### Data for this exercise

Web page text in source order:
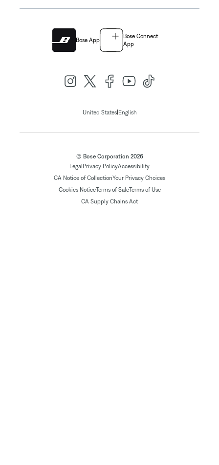
Bose App
Bose Connect
App
United States| English
© Bose Corporation 2026
Legal Privacy PolicyAccessibility
CA Notice of CollectionYour Privacy Choices
Cookies NoticeTerms of SaleTerms of Use
CA Supply Chains Act
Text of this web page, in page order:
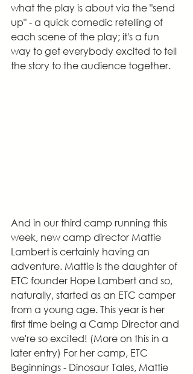
what the play is about via the "send
up" - a quick comedic retelling of
each scene of the play; it's a fun
way to get everybody excited to tell
the story to the audience together.
And in our third camp running this
week, new camp director Mattie
Lambert is certainly having an
adventure. Mattie is the daughter of
ETC founder Hope Lambert and so,
naturally, started as an ETC camper
from a young age. This year is her
first time being a Camp Director and
we're so excited! (More on this in a
later entry) For her camp, ETC
Beginnings - Dinosaur Tales, Mattie
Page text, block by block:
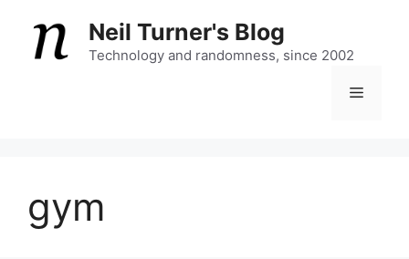
content
Neil Turner's Blog
Technology and randomness, since 2002
Menu
gym
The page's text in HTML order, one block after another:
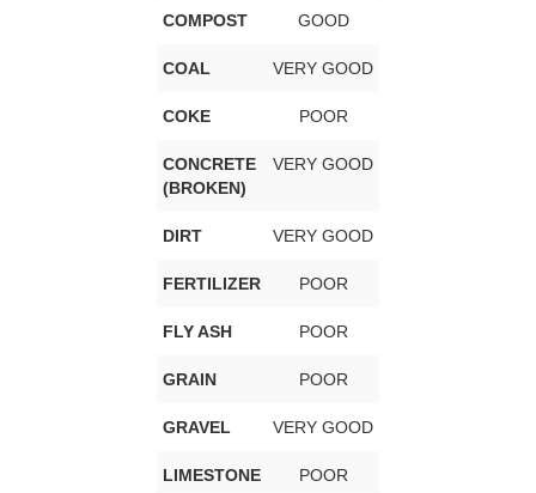
COMPOST GOOD
COAL VERY GOOD
COKE POOR
CONCRETE
(BROKEN)
VERY GOOD
DIRT VERY GOOD
FERTILIZER POOR
FLY ASH POOR
GRAIN POOR
GRAVEL VERY GOOD
LIMESTONE POOR
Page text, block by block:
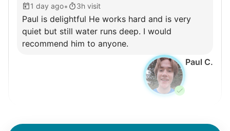
1 day ago• 3h visit
Paul is delightful He works hard and is very
quiet but still water runs deep. I would
recommend him to anyone.
Paul C.
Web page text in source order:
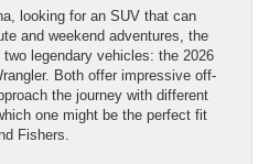
looking for an SUV that can
and weekend adventures, the
legendary vehicles: the 2026
Both offer impressive off-
the journey with different
one might be the perfect fit
Fishers.
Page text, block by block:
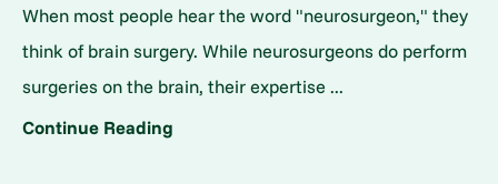
When most people hear the word "neurosurgeon," they
think of brain surgery. While neurosurgeons do perform
surgeries on the brain, their expertise ...
Continue Reading
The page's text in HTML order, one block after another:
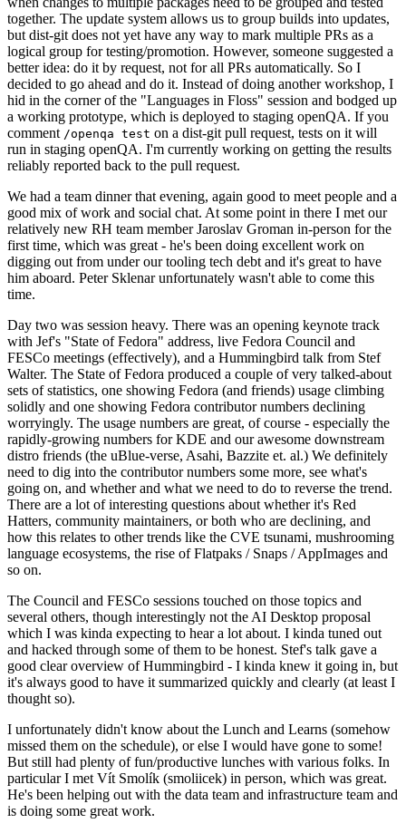
together. The update system allows us to group builds into updates,
but dist-git does not yet have any way to mark multiple PRs as a
logical group for testing/promotion. However, someone suggested a
better idea: do it by request, not for all PRs automatically. So I
decided to go ahead and do it. Instead of doing another workshop, I
hid in the corner of the "Languages in Floss" session and bodged up
a working prototype, which is deployed to staging openQA. If you
comment /openqa test on a dist-git pull request, tests on it will
run in staging openQA. I'm currently working on getting the results
reliably reported back to the pull request.
We had a team dinner that evening, again good to meet people and a
good mix of work and social chat. At some point in there I met our
relatively new RH team member Jaroslav Groman in-person for the
first time, which was great - he's been doing excellent work on
digging out from under our tooling tech debt and it's great to have
him aboard. Peter Sklenar unfortunately wasn't able to come this
time.
Day two was session heavy. There was an opening keynote track
with Jef's "State of Fedora" address, live Fedora Council and
FESCo meetings (effectively), and a Hummingbird talk from Stef
Walter. The State of Fedora produced a couple of very talked-about
sets of statistics, one showing Fedora (and friends) usage climbing
solidly and one showing Fedora contributor numbers declining
worryingly. The usage numbers are great, of course - especially the
rapidly-growing numbers for KDE and our awesome downstream
distro friends (the uBlue-verse, Asahi, Bazzite et. al.) We definitely
need to dig into the contributor numbers some more, see what's
going on, and whether and what we need to do to reverse the trend.
There are a lot of interesting questions about whether it's Red
Hatters, community maintainers, or both who are declining, and
how this relates to other trends like the CVE tsunami, mushrooming
language ecosystems, the rise of Flatpaks / Snaps / AppImages and
so on.
The Council and FESCo sessions touched on those topics and
several others, though interestingly not the AI Desktop proposal
which I was kinda expecting to hear a lot about. I kinda tuned out
and hacked through some of them to be honest. Stef's talk gave a
good clear overview of Hummingbird - I kinda knew it going in, but
it's always good to have it summarized quickly and clearly (at least I
thought so).
I unfortunately didn't know about the Lunch and Learns (somehow
missed them on the schedule), or else I would have gone to some!
But still had plenty of fun/productive lunches with various folks. In
particular I met Vít Smolík (smoliicek) in person, which was great.
He's been helping out with the data team and infrastructure team and
is doing some great work.
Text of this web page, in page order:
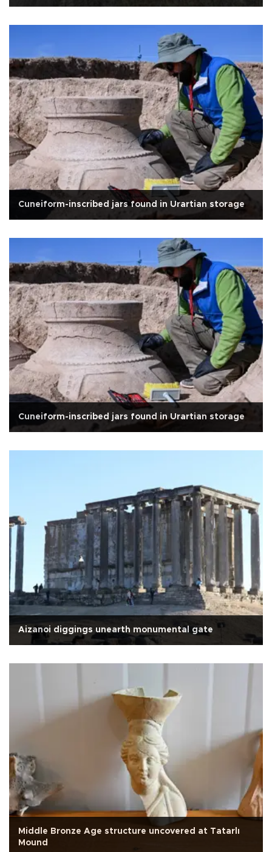
Cuneiform-inscribed jars found in Urartian storage
Cuneiform-inscribed jars found in Urartian storage
Aizanoi diggings unearth monumental gate
Middle Bronze Age structure uncovered at Tatarlı
Mound
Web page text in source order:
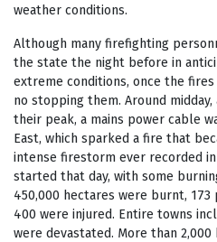
weather conditions.
Although many firefighting
the state the night before in
extreme conditions, once the
no stopping them. Around
their peak, a mains power cable
East, which sparked a fire that
intense firestorm ever recorded
started that day, with some
450,000 hectares were burnt,
400 were injured. Entire towns
were devastated. More than
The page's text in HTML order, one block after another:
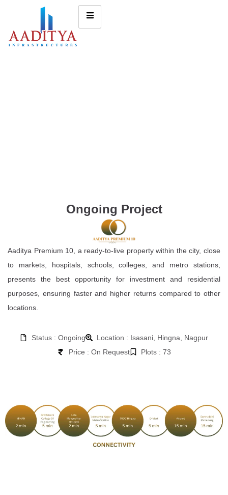
Ongoing Project
Aaditya Premium 10, a ready-to-live property within the city, close
to markets, hospitals, schools, colleges, and metro stations,
presents the best opportunity for investment and residential
purposes, ensuring faster and higher returns compared to other
locations.
Status : Ongoing
Location : Isasani, Hingna, Nagpur
Price : On Request
Plots : 73
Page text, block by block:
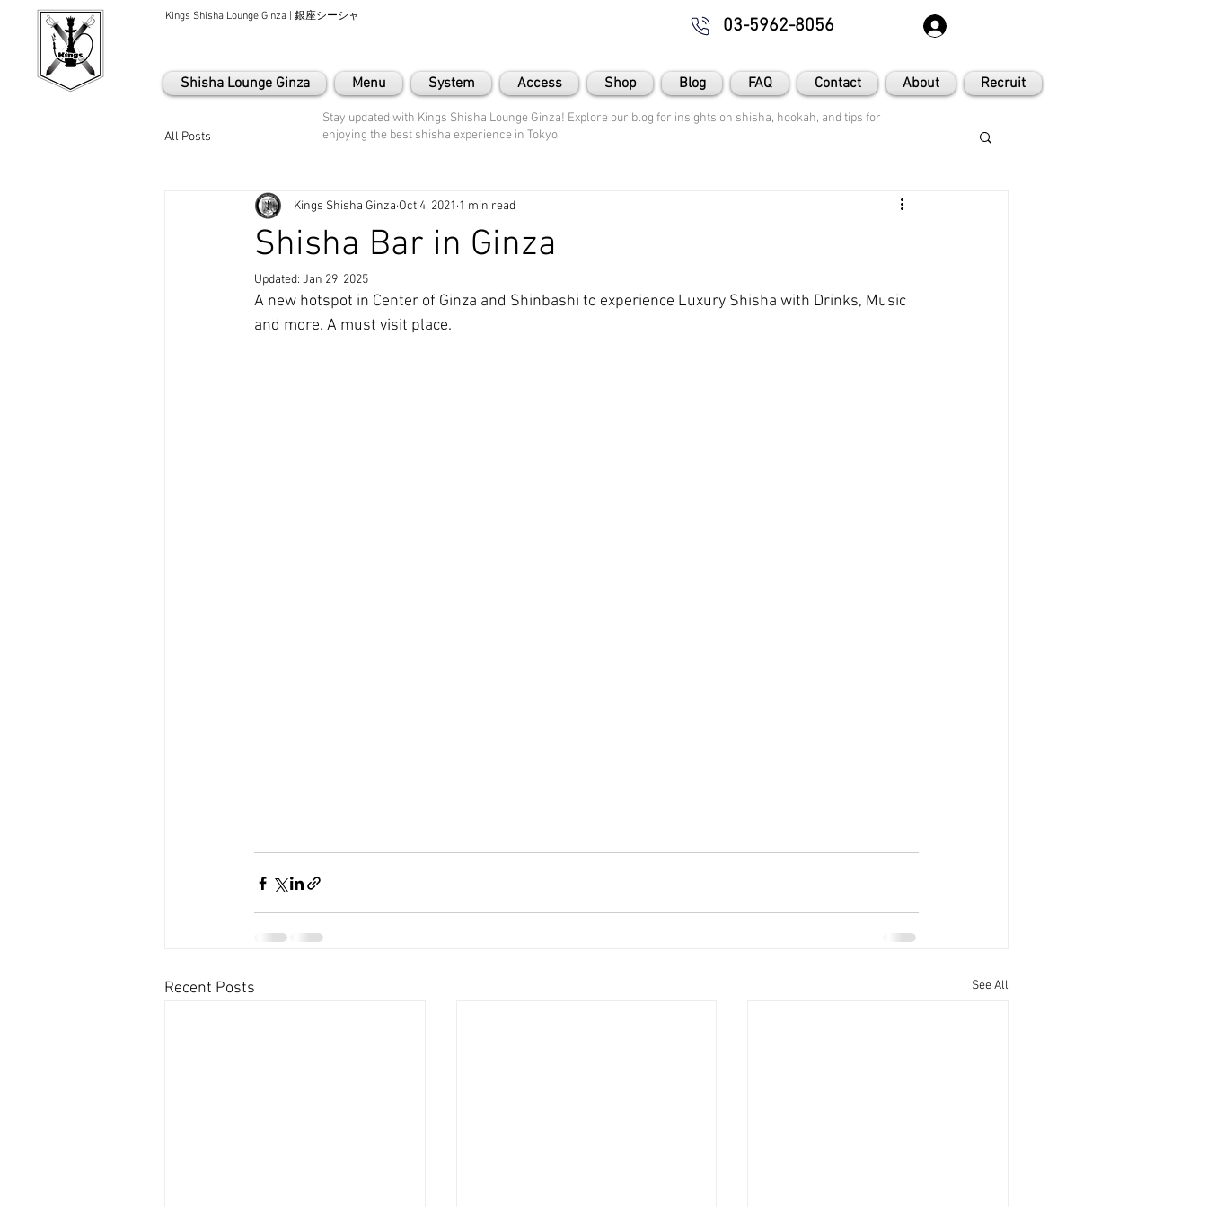
Kings Shisha Lounge Ginza | 銀座シーシャ 03-5962-8056
Shisha Lounge Ginza Menu System Access Shop Blog FAQ Contact About Recruit
All Posts
Shisha Bar in Ginza
Kings Shisha Ginza Oct 4, 2021 1 min read
Updated: Jan 29, 2025
A new hotspot in Center of Ginza and Shinbashi to experience Luxury Shisha with Drinks, Music
and more. A must visit place.
Recent Posts See All
Stay updated with Kings Shisha Lounge Ginza! Explore our blog for insights on shisha, hookah, and tips for
enjoying the best shisha experience in Tokyo.
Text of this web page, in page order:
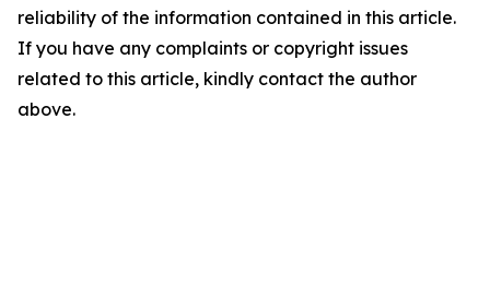
reliability of the information contained in this article.
If you have any complaints or copyright issues
related to this article, kindly contact the author
above.
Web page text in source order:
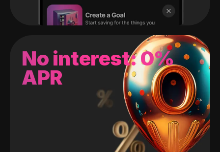
No interest: 0%
APR

######

- What you need to do -
Your task is to retype all the entries exactly and leave out any pictures.

- Result of this task -
Web page text in source order:
Bose App
Bose Connect
App
United States| English
© Bose Corporation 2026
Legal Privacy PolicyAccessibility
CA Notice of CollectionYour Privacy Choices
Cookies NoticeTerms of SaleTerms of Use
CA Supply Chains Act
Text of this web page, in page order:
what the play is about via the "send
up" - a quick comedic retelling of
each scene of the play; it's a fun
way to get everybody excited to tell
the story to the audience together.
And in our third camp running this
week, new camp director Mattie
Lambert is certainly having an
adventure. Mattie is the daughter of
ETC founder Hope Lambert and so,
naturally, started as an ETC camper
from a young age. This year is her
first time being a Camp Director and
we're so excited! (More on this in a
later entry) For her camp, ETC
Beginnings - Dinosaur Tales, Mattie
Page text, block by block:
content
Neil Turner's Blog
Technology and randomness, since 2002
Menu
gym
The page's text in HTML order, one block after another:
COMPOST GOOD
COAL VERY GOOD
COKE POOR
CONCRETE
(BROKEN)
VERY GOOD
DIRT VERY GOOD
FERTILIZER POOR
FLY ASH POOR
GRAIN POOR
GRAVEL VERY GOOD
LIMESTONE POOR
Page text, block by block:
1 day ago• 3h visit
Paul is delightful He works hard and is very
quiet but still water runs deep. I would
recommend him to anyone.
Paul C.
Web page text in source order:
looking for an SUV that can
and weekend adventures, the
legendary vehicles: the 2026
Both offer impressive off-
the journey with different
one might be the perfect fit
Fishers.
Page text, block by block:
When most people hear the word "neurosurgeon," they
think of brain surgery. While neurosurgeons do perform
surgeries on the brain, their expertise ...
Continue Reading
The page's text in HTML order, one block after another:
together. The update system allows us to group builds into updates,
but dist-git does not yet have any way to mark multiple PRs as a
logical group for testing/promotion. However, someone suggested a
better idea: do it by request, not for all PRs automatically. So I
decided to go ahead and do it. Instead of doing another workshop, I
hid in the corner of the "Languages in Floss" session and bodged up
a working prototype, which is deployed to staging openQA. If you
comment /openqa test on a dist-git pull request, tests on it will
run in staging openQA. I'm currently working on getting the results
reliably reported back to the pull request.
We had a team dinner that evening, again good to meet people and a
good mix of work and social chat. At some point in there I met our
relatively new RH team member Jaroslav Groman in-person for the
first time, which was great - he's been doing excellent work on
digging out from under our tooling tech debt and it's great to have
him aboard. Peter Sklenar unfortunately wasn't able to come this
time.
Day two was session heavy. There was an opening keynote track
with Jef's "State of Fedora" address, live Fedora Council and
FESCo meetings (effectively), and a Hummingbird talk from Stef
Walter. The State of Fedora produced a couple of very talked-about
sets of statistics, one showing Fedora (and friends) usage climbing
solidly and one showing Fedora contributor numbers declining
worryingly. The usage numbers are great, of course - especially the
rapidly-growing numbers for KDE and our awesome downstream
distro friends (the uBlue-verse, Asahi, Bazzite et. al.) We definitely
need to dig into the contributor numbers some more, see what's
going on, and whether and what we need to do to reverse the trend.
There are a lot of interesting questions about whether it's Red
Hatters, community maintainers, or both who are declining, and
how this relates to other trends like the CVE tsunami, mushrooming
language ecosystems, the rise of Flatpaks / Snaps / AppImages and
so on.
The Council and FESCo sessions touched on those topics and
several others, though interestingly not the AI Desktop proposal
which I was kinda expecting to hear a lot about. I kinda tuned out
and hacked through some of them to be honest. Stef's talk gave a
good clear overview of Hummingbird - I kinda knew it going in, but
it's always good to have it summarized quickly and clearly (at least I
thought so).
I unfortunately didn't know about the Lunch and Learns (somehow
missed them on the schedule), or else I would have gone to some!
But still had plenty of fun/productive lunches with various folks. In
particular I met Vít Smolík (smoliicek) in person, which was great.
He's been helping out with the data team and infrastructure team and
is doing some great work.
Text of this web page, in page order:
Cuneiform-inscribed jars found in Urartian storage
Cuneiform-inscribed jars found in Urartian storage
Aizanoi diggings unearth monumental gate
Middle Bronze Age structure uncovered at Tatarlı
Mound
Web page text in source order:
weather conditions.
Although many firefighting
the state the night before in
extreme conditions, once the
no stopping them. Around
their peak, a mains power cable
East, which sparked a fire that
intense firestorm ever recorded
started that day, with some
450,000 hectares were burnt,
400 were injured. Entire towns
were devastated. More than
The page's text in HTML order, one block after another:
Ongoing Project
Aaditya Premium 10, a ready-to-live property within the city, close
to markets, hospitals, schools, colleges, and metro stations,
presents the best opportunity for investment and residential
purposes, ensuring faster and higher returns compared to other
locations.
Status : Ongoing
Location : Isasani, Hingna, Nagpur
Price : On Request
Plots : 73
Page text, block by block:
Kings Shisha Lounge Ginza | 銀座シーシャ 03-5962-8056
Shisha Lounge Ginza Menu System Access Shop Blog FAQ Contact About Recruit
All Posts
Shisha Bar in Ginza
Kings Shisha Ginza Oct 4, 2021 1 min read
Updated: Jan 29, 2025
A new hotspot in Center of Ginza and Shinbashi to experience Luxury Shisha with Drinks, Music
and more. A must visit place.
Recent Posts See All
Stay updated with Kings Shisha Lounge Ginza! Explore our blog for insights on shisha, hookah, and tips for
enjoying the best shisha experience in Tokyo.
Text of this web page, in page order:
reliability of the information contained in this article.
If you have any complaints or copyright issues
related to this article, kindly contact the author
above.
Web page text in source order:
No interest: 0%
APR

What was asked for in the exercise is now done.